## Data for this task
^^^^^^^^
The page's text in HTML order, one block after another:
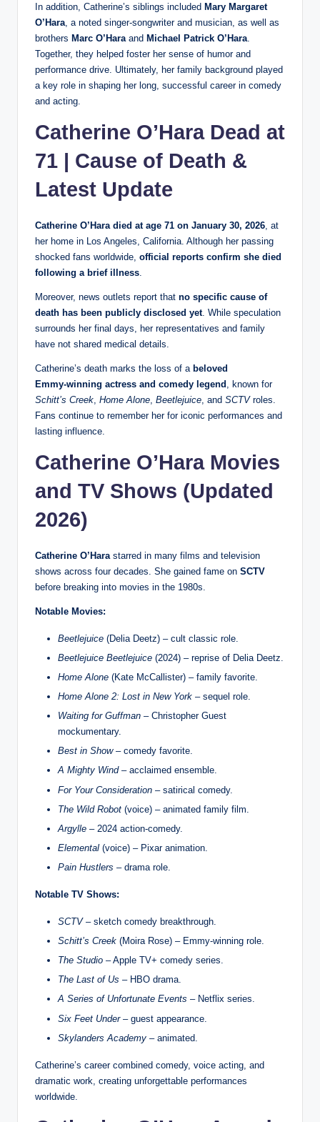
In addition, Catherine’s siblings included Mary Margaret
O’Hara , a noted singer-songwriter and musician, as well as
brothers Marc O’Hara and Michael Patrick O’Hara
Together, they helped foster her sense of humor and
performance drive. Ultimately, her family background played
a key role in shaping her long, successful career in comedy
and acting.
Catherine O’Hara Dead at
71 | Cause of Death &
Latest Update
Catherine O’Hara died at age 71 on January 30, 2026 , at
her home in Los Angeles, California. Although her passing
shocked fans worldwide, official reports confirm she died
following a brief illness
Moreover, news outlets report that no specific cause of
death has been publicly disclosed yet. While speculation
surrounds her final days, her representatives and family
have not shared medical details.
Catherine’s death marks the loss of a beloved
Emmy‑winning actress and comedy legend
, known for
Schitt’s Creek Home Alone Beetlejuice , and SCTVroles.
Fans continue to remember her for iconic performances and
lasting influence.
Catherine O’Hara Movies
and TV Shows (Updated
2026)
Catherine O’Hara starred in many films and television
shows across four decades. She gained fame on SCTV
before breaking into movies in the 1980s.
Notable Movies:
Beetlejuice (Delia Deetz) – cult classic role.
Beetlejuice Beetlejuice (2024) – reprise of Delia Deetz.
Home Alone (Kate McCallister) – family favorite.
Home Alone 2: Lost in New York – sequel role.
Waiting for Guffman – Christopher Guest
mockumentary.
Best in Show– comedy favorite.
A Mighty Wind– acclaimed ensemble.
For Your Consideration – satirical comedy.
The Wild Robot (voice) – animated family film.
Argylle – 2024 action‑comedy.
Elemental (voice) – Pixar animation.
Pain Hustlers – drama role.
Notable TV Shows:
SCTV– sketch comedy breakthrough.
Schitt’s Creek (Moira Rose) – Emmy‑winning role.
The Studio – Apple TV+ comedy series.
The Last of Us – HBO drama.
A Series of Unfortunate Events – Netflix series.
Six Feet Under– guest appearance.
Skylanders Academy – animated.
Catherine’s career combined comedy, voice acting, and
dramatic work, creating unforgettable performances
worldwide.
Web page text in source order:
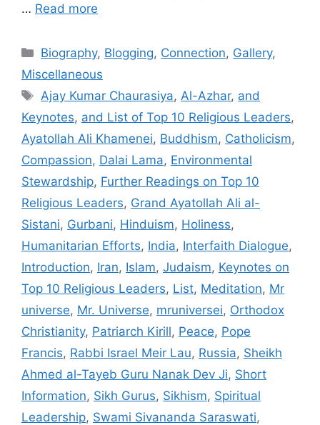
… Read more
Categories
Biography, Blogging, Connection, Gallery,
Miscellaneous
Tags
Ajay Kumar Chaurasiya, Al-Azhar, and
Keynotes, and List of Top 10 Religious Leaders,
Ayatollah Ali Khamenei, Buddhism, Catholicism,
Compassion, Dalai Lama, Environmental
Stewardship, Further Readings on Top 10
Religious Leaders, Grand Ayatollah Ali al-
Sistani, Gurbani, Hinduism, Holiness,
Humanitarian Efforts, India, Interfaith Dialogue,
Introduction, Iran, Islam, Judaism, Keynotes on
Top 10 Religious Leaders, List, Meditation, Mr
universe, Mr. Universe, mruniversei, Orthodox
Christianity, Patriarch Kirill, Peace, Pope
Francis, Rabbi Israel Meir Lau, Russia, Sheikh
Ahmed al-Tayeb Guru Nanak Dev Ji, Short
Information, Sikh Gurus, Sikhism, Spiritual
Leadership, Swami Sivananda Saraswati,
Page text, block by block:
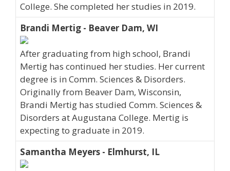
College. She completed her studies in 2019.
Brandi Mertig - Beaver Dam, WI
After graduating from high school, Brandi
Mertig has continued her studies. Her current
degree is in Comm. Sciences & Disorders.
Originally from Beaver Dam, Wisconsin,
Brandi Mertig has studied Comm. Sciences &
Disorders at Augustana College. Mertig is
expecting to graduate in 2019.
Samantha Meyers - Elmhurst, IL
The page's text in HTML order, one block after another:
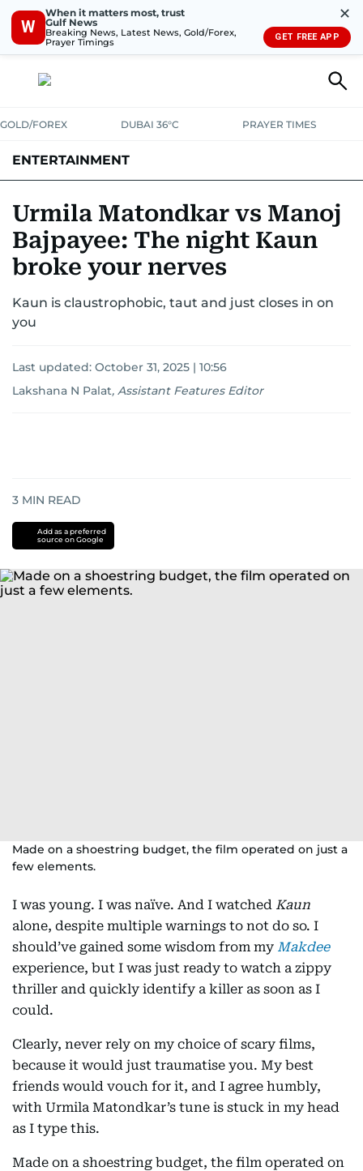
W
When it matters most, trust
Gulf News
Breaking News, Latest News, Gold/Forex,
Prayer Timings
✕
GET FREE APP
GOLD/FOREX DUBAI 36°C PRAYER TIMES
ENTERTAINMENT
Urmila Matondkar vs Manoj
Bajpayee: The night Kaun
broke your nerves
Kaun is claustrophobic, taut and just closes in on
you
Last updated: October 31, 2025 | 10:56
Lakshana N Palat, Assistant Features Editor
3 MIN READ
Add as a preferred
source on Google
Made on a shoestring budget, the film operated on just a
few elements.
I was young. I was naïve. And I watched Kaun
alone, despite multiple warnings to not do so. I
should’ve gained some wisdom from my Makdee
experience, but I was just ready to watch a zippy
thriller and quickly identify a killer as soon as I
could.
Clearly, never rely on my choice of scary films,
because it would just traumatise you. My best
friends would vouch for it, and I agree humbly,
with Urmila Matondkar’s tune is stuck in my head
as I type this.
Made on a shoestring budget, the film operated on
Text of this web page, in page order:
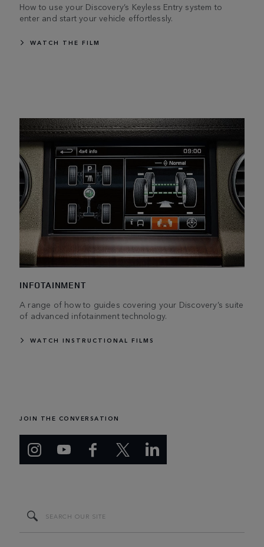
How to use your Discovery’s Keyless Entry system to
enter and start your vehicle effortlessly.
WATCH THE FILM
INFOTAINMENT
A range of how to guides covering your Discovery’s suite
of advanced infotainment technology.
WATCH INSTRUCTIONAL FILMS
JOIN THE CONVERSATION
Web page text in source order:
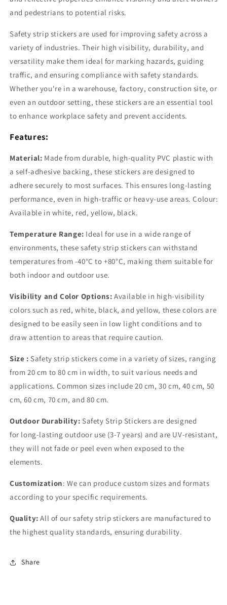
and pedestrians to potential risks.
Safety strip stickers are used for improving safety across a
variety of industries. Their high visibility, durability, and
versatility make them ideal for marking hazards, guiding
traffic, and ensuring compliance with safety standards.
Whether you're in a warehouse, factory, construction site, or
even an outdoor setting, these stickers are an essential tool
to enhance workplace safety and prevent accidents.
Features:
Material: Made from durable, high-quality PVC plastic with
a self-adhesive backing, these stickers are designed to
adhere securely to most surfaces. This ensures long-lasting
performance, even in high-traffic or heavy-use areas. Colour:
Available in white, red, yellow, black.
Temperature Range: Ideal for use in a wide range of
environments, these safety strip stickers can withstand
temperatures from -40°C to +80°C, making them suitable for
both indoor and outdoor use.
Visibility and Color Options: Available in high-visibility
colors such as red, white, black, and yellow, these colors are
designed to be easily seen in low light conditions and to
draw attention to areas that require caution.
Size : Safety strip stickers come in a variety of sizes, ranging
from 20 cm to 80 cm in width, to suit various needs and
applications. Common sizes include 20 cm, 30 cm, 40 cm, 50
cm, 60 cm, 70 cm, and 80 cm.
Outdoor Durability: Safety Strip Stickers are designed
for long-lasting outdoor use (3-7 years) and are UV-resistant,
they will not fade or peel even when exposed to the
elements.
Customization: We can produce custom sizes and formats
according to your specific requirements.
Quality: All of our safety strip stickers are manufactured to
the highest quality standards, ensuring durability.
Share
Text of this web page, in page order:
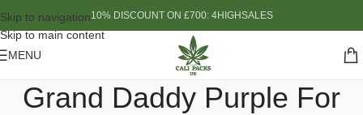
Skip to navigation
Skip to main content
10% DISCOUNT ON £700: 4HIGHSALES
MENU
Grand Daddy Purple For
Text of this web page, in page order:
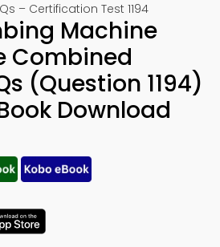
– Certification Test 1194
Machine
Combined
(Question 1194)
Download
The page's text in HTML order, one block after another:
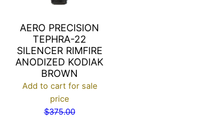
AERO PRECISION
TEPHRA-22
SILENCER RIMFIRE
ANODIZED KODIAK
BROWN
Add to cart for sale
price
$375.00
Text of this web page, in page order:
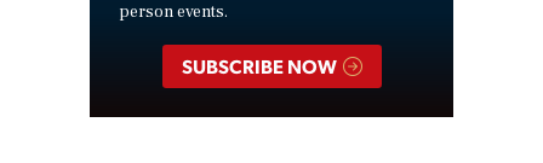
person events.
SUBSCRIBE NOW
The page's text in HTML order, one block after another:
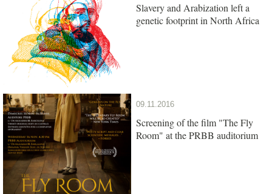
Slavery and Arabization left a
genetic footprint in North Africa
09.11.2016
Screening of the film "The Fly
Room" at the PRBB auditorium
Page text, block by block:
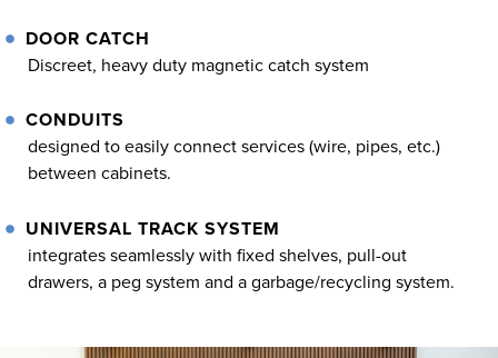
DOOR CATCH
Discreet, heavy duty magnetic catch system
CONDUITS
designed to easily connect services (wire, pipes, etc.)
between cabinets.
UNIVERSAL TRACK SYSTEM
integrates seamlessly with fixed shelves, pull-out
drawers, a peg system and a garbage/recycling system.
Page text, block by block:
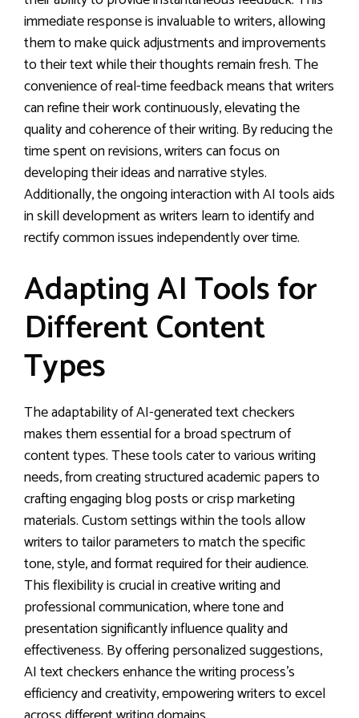
immediate response is invaluable to writers, allowing
them to make quick adjustments and improvements
to their text while their thoughts remain fresh. The
convenience of real-time feedback means that writers
can refine their work continuously, elevating the
quality and coherence of their writing. By reducing the
time spent on revisions, writers can focus on
developing their ideas and narrative styles.
Additionally, the ongoing interaction with AI tools aids
in skill development as writers learn to identify and
rectify common issues independently over time.
Adapting AI Tools for
Different Content
Types
The adaptability of AI-generated text checkers
makes them essential for a broad spectrum of
content types. These tools cater to various writing
needs, from creating structured academic papers to
crafting engaging blog posts or crisp marketing
materials. Custom settings within the tools allow
writers to tailor parameters to match the specific
tone, style, and format required for their audience.
This flexibility is crucial in creative writing and
professional communication, where tone and
presentation significantly influence quality and
effectiveness. By offering personalized suggestions,
AI text checkers enhance the writing process’s
efficiency and creativity, empowering writers to excel
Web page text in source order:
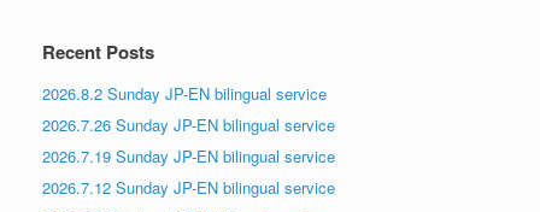
Recent Posts
2026.8.2 Sunday JP-EN bilingual service
2026.7.26 Sunday JP-EN bilingual service
2026.7.19 Sunday JP-EN bilingual service
2026.7.12 Sunday JP-EN bilingual service
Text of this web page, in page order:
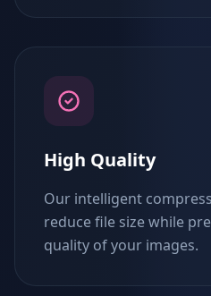
High Quality
Our intelligent
reduce file size while
quality of your images.
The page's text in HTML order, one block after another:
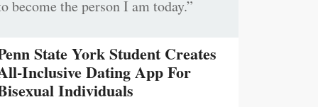
become the person I am today.”
State York Student Creates
Inclusive Dating App For
Individuals
^^^^^^^^
## Exercise prompt
When you reach the line containing "rectify common issues" in the entries above, please retype it and each line after it through the last one, exactly, without the pictures.

## Result of the exercise
rectify common issues independently over time.
Adapting AI Tools for
Different Content
Types
The adaptability of AI-generated text checkers
makes them essential for a broad spectrum of
content types. These tools cater to various writing
needs, from creating structured academic papers to
crafting engaging blog posts or crisp marketing
materials. Custom settings within the tools allow
writers to tailor parameters to match the specific
tone, style, and format required for their audience.
This flexibility is crucial in creative writing and
professional communication, where tone and
presentation significantly influence quality and
effectiveness. By offering personalized suggestions,
AI text checkers enhance the writing process’s
efficiency and creativity, empowering writers to excel
Web page text in source order:
Recent Posts
2026.8.2 Sunday JP-EN bilingual service
2026.7.26 Sunday JP-EN bilingual service
2026.7.19 Sunday JP-EN bilingual service
2026.7.12 Sunday JP-EN bilingual service
Text of this web page, in page order:
High Quality
Our intelligent
reduce file size while
quality of your images.
The page's text in HTML order, one block after another:
become the person I am today.”
State York Student Creates
Inclusive Dating App For
Individuals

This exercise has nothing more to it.